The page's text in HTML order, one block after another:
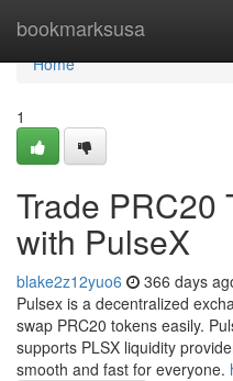
bookmarksusa
Home
Home
1
Trade PRC20
with PulseX
blake2z12yuo6 366 days
Pulsex is a decentralized
swap PRC20 tokens easily.
supports PLSX liquidity
smooth and fast for everyone.
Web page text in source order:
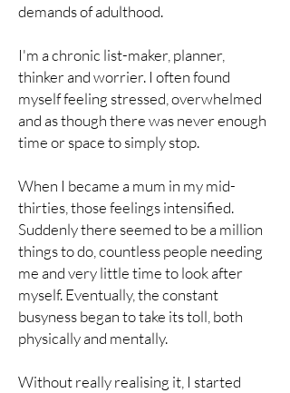
demands of adulthood.
I'm a chronic list-maker, planner,
thinker and worrier. I often found
myself feeling stressed, overwhelmed
and as though there was never enough
time or space to simply stop.
When I became a mum in my mid-
thirties, those feelings intensified.
Suddenly there seemed to be a million
things to do, countless people needing
me and very little time to look after
myself. Eventually, the constant
busyness began to take its toll, both
physically and mentally.
Without really realising it, I started
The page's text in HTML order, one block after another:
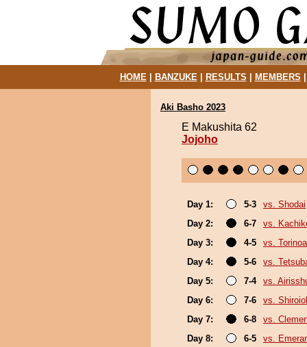
HOME| BANZUKE| RESULTS MEMBERS
Aki Basho 2023
E Makushita 62
Jojoho
Day 1: 5-3
vs. Shodai
Day 2:
6-7
vs.
Day 3:
4-5
vs.
Day 4:
5-6
vs.
Day 5:
7-4
vs.
Day 6:
7-6
vs.
Day 7:
6-8
vs.
Day 8:
6-5
vs.
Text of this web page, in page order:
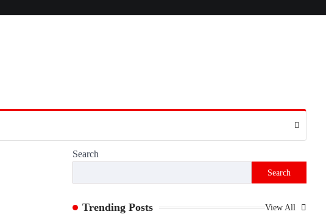
Search
Search
Trending Posts View All
Matter More Than Ever
Backlinks Hub July 10, 2026
In an age where thousands of photographs
are…
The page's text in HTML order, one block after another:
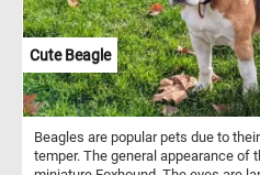
Cute Beagle
Beagles are popular pets due to
temper. The general appearance of
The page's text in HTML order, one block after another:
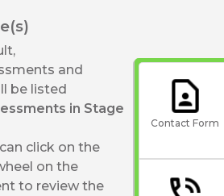
and
be listed
in Stage
click on the
on the
to review the
Contact Form
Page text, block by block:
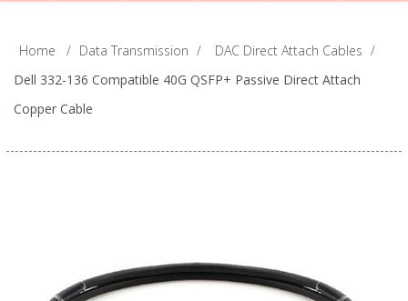
Home / Data Transmission / DAC Direct Attach Cables /
Dell 332-136 Compatible 40G QSFP+ Passive Direct Attach
Copper Cable
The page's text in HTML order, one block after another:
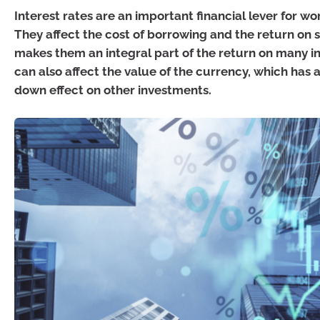
Interest rates are an important financial lever for
They affect the cost of borrowing and the return on
makes them an integral part of the return on many
can also affect the value of the currency, which has
down effect on other investments.
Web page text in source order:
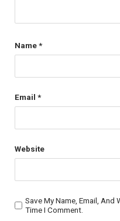
Name*
Email *
Website
Save My Name, Email, And
Time I Comment.
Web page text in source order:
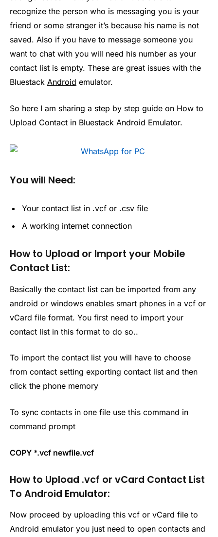
recognize the person who is messaging you is your
friend or some stranger it’s because his name is not
saved. Also if you have to message someone you
want to chat with you will need his number as your
contact list is empty. These are great issues with the
Bluestack Android emulator.
So here I am sharing a step by step guide on How to
Upload Contact in Bluestack Android Emulator.
You will Need:
Your contact list in .vcf or .csv file
A working internet connection
How to Upload or Import your Mobile
Contact List:
Basically the contact list can be imported from any
android or windows enables smart phones in a vcf or
vCard file format. You first need to import your
contact list in this format to do so..
To import the contact list you will have to choose
from contact setting exporting contact list and then
click the phone memory
To sync contacts in one file use this command in
command prompt
COPY *.vcf newfile.vcf
How to Upload .vcf or vCard Contact List
To Android Emulator:
Now proceed by uploading this vcf or vCard file to
Android emulator you just need to open contacts and
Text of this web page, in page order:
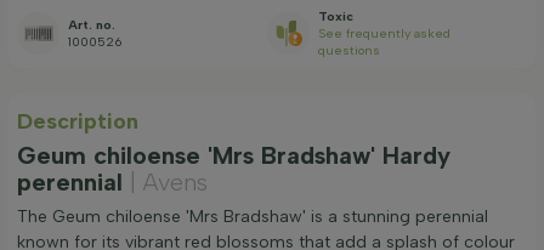
Art. no.
1000526
Toxic
See frequently asked
questions
Description
Geum chiloense 'Mrs Bradshaw' Hardy
perennial
| Avens
The Geum chiloense 'Mrs Bradshaw' is a stunning perennial
known for its vibrant red blossoms that add a splash of colour
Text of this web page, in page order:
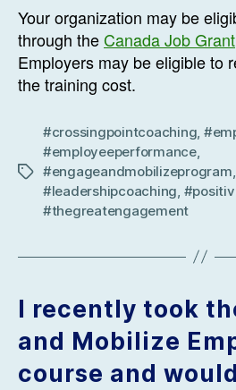
Your organization may be
through theCanada Job Grant
Employers may be eligible to
the training cost.
Tags
#crossingpointcoaching
#employeeperformance,
#engageandmobilizeprogram
#leadershipcoaching
#thegreatengagement
I recently took
and Mobilize
course and
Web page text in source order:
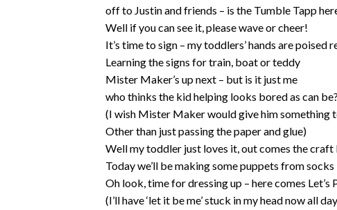
off to Justin and friends – is the Tumble Tapp
Well if you can see it, please wave or cheer!
It’s time to sign – my toddlers’ hands are poised
Learning the signs for train, boat or teddy
Mister Maker’s up next – but is it just me
who thinks the kid helping looks bored as can be?
(I wish Mister Maker would give him something
Other than just passing the paper and glue)
Well my toddler just loves it, out comes the craft
Today we’ll be making some puppets from socks
Oh look, time for dressing up – here comes Let’s
(I’ll have ‘let it be me’ stuck in my head now all
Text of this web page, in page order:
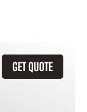
GET QUOTE
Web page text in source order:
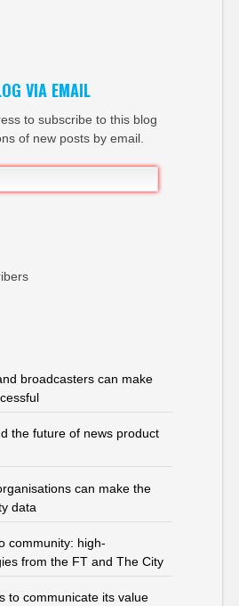
VIA EMAIL
to subscribe to this blog
of new posts by email.
broadcasters can make
the future of news product
can make the
data
community: high-
from the FT and The City
to communicate its value
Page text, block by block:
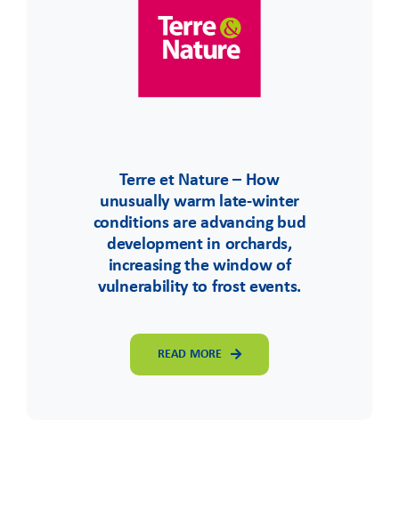
Terre et Nature – How
unusually warm late-winter
conditions are advancing bud
development in orchards,
increasing the window of
vulnerability to frost events.
READ MORE
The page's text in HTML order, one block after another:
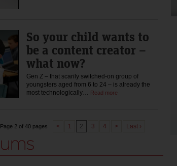
So your child wants to
be a content creator –
what now?
Gen Z – that scarily switched-on group of
youngsters aged from 6 to 24 – is already the
most technologically… Read more
Page 2 of 40 pages < 1 2 3 4 > Last ›
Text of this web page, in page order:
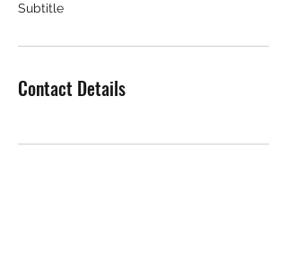
Subtitle
Contact Details
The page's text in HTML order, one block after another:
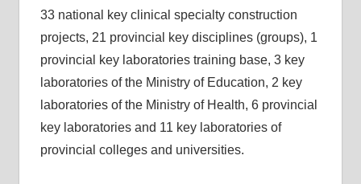
33 national key clinical specialty construction
projects, 21 provincial key disciplines (groups), 1
provincial key laboratories training base, 3 key
laboratories of the Ministry of Education, 2 key
laboratories of the Ministry of Health, 6 provincial
key laboratories and 11 key laboratories of
provincial colleges and universities.
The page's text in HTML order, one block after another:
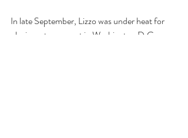
In late September, Lizzo was under heat for
playing, at a concert in Washington D.C.,
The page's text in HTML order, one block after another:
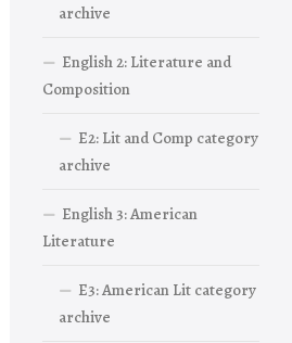
archive
English 2: Literature and
Composition
E2: Lit and Comp category
archive
English 3: American
Literature
E3: American Lit category
archive
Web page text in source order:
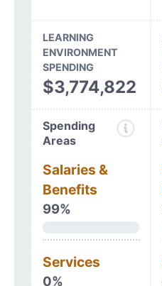
LEARNING
ENVIRONMENT
SPENDING
$3,774,822
Spending
Areas
Salaries &
Benefits
99%
Services
0%
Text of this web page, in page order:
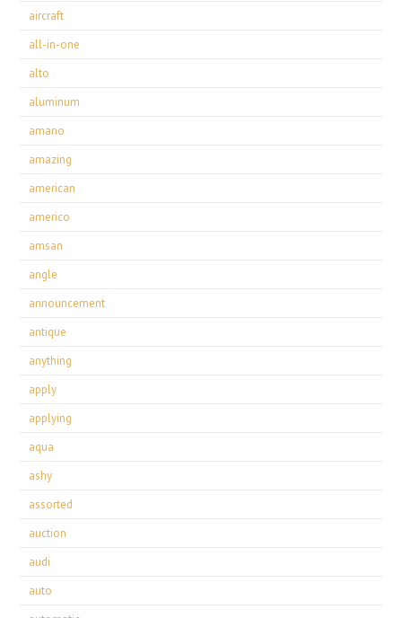
aircraft
all-in-one
alto
aluminum
amano
amazing
american
americo
amsan
angle
announcement
antique
anything
apply
applying
aqua
ashy
assorted
auction
audi
auto
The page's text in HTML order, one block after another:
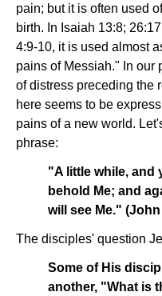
════════
__PROBLEM TO WORK ON__
Pictures do not belong in the copy. Output all of the records exactly.

__TASK ANSWER__
The page's text in HTML order, one block after another:
bookmarksusa
Home
Home
1
Trade PRC20
with PulseX
blake2z12yuo6 366 days
Pulsex is a decentralized
swap PRC20 tokens easily.
supports PLSX liquidity
smooth and fast for everyone.
Web page text in source order:
demands of adulthood.
I'm a chronic list-maker, planner,
thinker and worrier. I often found
myself feeling stressed, overwhelmed
and as though there was never enough
time or space to simply stop.
When I became a mum in my mid-
thirties, those feelings intensified.
Suddenly there seemed to be a million
things to do, countless people needing
me and very little time to look after
myself. Eventually, the constant
busyness began to take its toll, both
physically and mentally.
Without really realising it, I started
The page's text in HTML order, one block after another:
HOME| BANZUKE| RESULTS MEMBERS
Aki Basho 2023
E Makushita 62
Jojoho
Day 1: 5-3
vs. Shodai
Day 2:
6-7
vs.
Day 3:
4-5
vs.
Day 4:
5-6
vs.
Day 5:
7-4
vs.
Day 6:
7-6
vs.
Day 7:
6-8
vs.
Day 8:
6-5
vs.
Text of this web page, in page order:
Search
Search
Trending Posts View All
Matter More Than Ever
Backlinks Hub July 10, 2026
In an age where thousands of photographs
are…
The page's text in HTML order, one block after another:
Cute Beagle
Beagles are popular pets due to
temper. The general appearance of
The page's text in HTML order, one block after another:
and
be listed
in Stage
click on the
on the
to review the
Contact Form
Page text, block by block:
Home / Data Transmission / DAC Direct Attach Cables /
Dell 332-136 Compatible 40G QSFP+ Passive Direct Attach
Copper Cable
The page's text in HTML order, one block after another:
Interest rates are an important financial lever for
They affect the cost of borrowing and the return on
makes them an integral part of the return on many
can also affect the value of the currency, which has
down effect on other investments.
Web page text in source order:
Name*
Email *
Website
Save My Name, Email, And
Time I Comment.
Web page text in source order:
recognize the person who is messaging you is your
friend or some stranger it’s because his name is not
saved. Also if you have to message someone you
want to chat with you will need his number as your
contact list is empty. These are great issues with the
Bluestack Android emulator.
So here I am sharing a step by step guide on How to
Upload Contact in Bluestack Android Emulator.
You will Need:
Your contact list in .vcf or .csv file
A working internet connection
How to Upload or Import your Mobile
Contact List:
Basically the contact list can be imported from any
android or windows enables smart phones in a vcf or
vCard file format. You first need to import your
contact list in this format to do so..
To import the contact list you will have to choose
from contact setting exporting contact list and then
click the phone memory
To sync contacts in one file use this command in
command prompt
COPY *.vcf newfile.vcf
How to Upload .vcf or vCard Contact List
To Android Emulator:
Now proceed by uploading this vcf or vCard file to
Android emulator you just need to open contacts and
Text of this web page, in page order:
Art. no.
1000526
Toxic
See frequently asked
questions
Description
Geum chiloense 'Mrs Bradshaw' Hardy
perennial
| Avens
The Geum chiloense 'Mrs Bradshaw' is a stunning perennial
known for its vibrant red blossoms that add a splash of colour
Text of this web page, in page order:
Your organization may be
through theCanada Job Grant
Employers may be eligible to
the training cost.
Tags
#crossingpointcoaching
#employeeperformance,
#engageandmobilizeprogram
#leadershipcoaching
#thegreatengagement
I recently took
and Mobilize
course and
Web page text in source order:
off to Justin and friends – is the Tumble Tapp
Well if you can see it, please wave or cheer!
It’s time to sign – my toddlers’ hands are poised
Learning the signs for train, boat or teddy
Mister Maker’s up next – but is it just me
who thinks the kid helping looks bored as can be?
(I wish Mister Maker would give him something
Other than just passing the paper and glue)
Well my toddler just loves it, out comes the craft
Today we’ll be making some puppets from socks
Oh look, time for dressing up – here comes Let’s
(I’ll have ‘let it be me’ stuck in my head now all
Text of this web page, in page order:
GET QUOTE
Web page text in source order:
VIA EMAIL
to subscribe to this blog
of new posts by email.
broadcasters can make
the future of news product
can make the
data
community: high-
from the FT and The City
to communicate its value
Page text, block by block:
Terre et Nature – How
unusually warm late-winter
conditions are advancing bud
development in orchards,
increasing the window of
vulnerability to frost events.
READ MORE
The page's text in HTML order, one block after another:
So your child wants to
be a content creator –
what now?
Gen Z – that scarily switched-on group of
youngsters aged from 6 to 24 – is already the
most technologically… Read more
Page 2 of 40 pages < 1 2 3 4 > Last ›
Text of this web page, in page order:
Subtitle
Contact Details
The page's text in HTML order, one block after another:
33 national key clinical specialty construction
projects, 21 provincial key disciplines (groups), 1
provincial key laboratories training base, 3 key
laboratories of the Ministry of Education, 2 key
laboratories of the Ministry of Health, 6 provincial
key laboratories and 11 key laboratories of
provincial colleges and universities.
The page's text in HTML order, one block after another:
In late September, Lizzo was under heat for
playing, at a concert in Washington D.C.,
The page's text in HTML order, one block after another:
archive
English 2: Literature and
Composition
E2: Lit and Comp category
archive
English 3: American
Literature
E3: American Lit category
archive
Web page text in source order:
LEARNING
ENVIRONMENT
SPENDING
$3,774,822
Spending
Areas
Salaries &
Benefits
99%
Services
0%
Text of this web page, in page order:
aircraft
all-in-one
alto
aluminum
amano
amazing
american
americo
amsan
angle
announcement
antique
anything
apply
applying
aqua
ashy
assorted
auction
audi
auto
The page's text in HTML order, one block after another:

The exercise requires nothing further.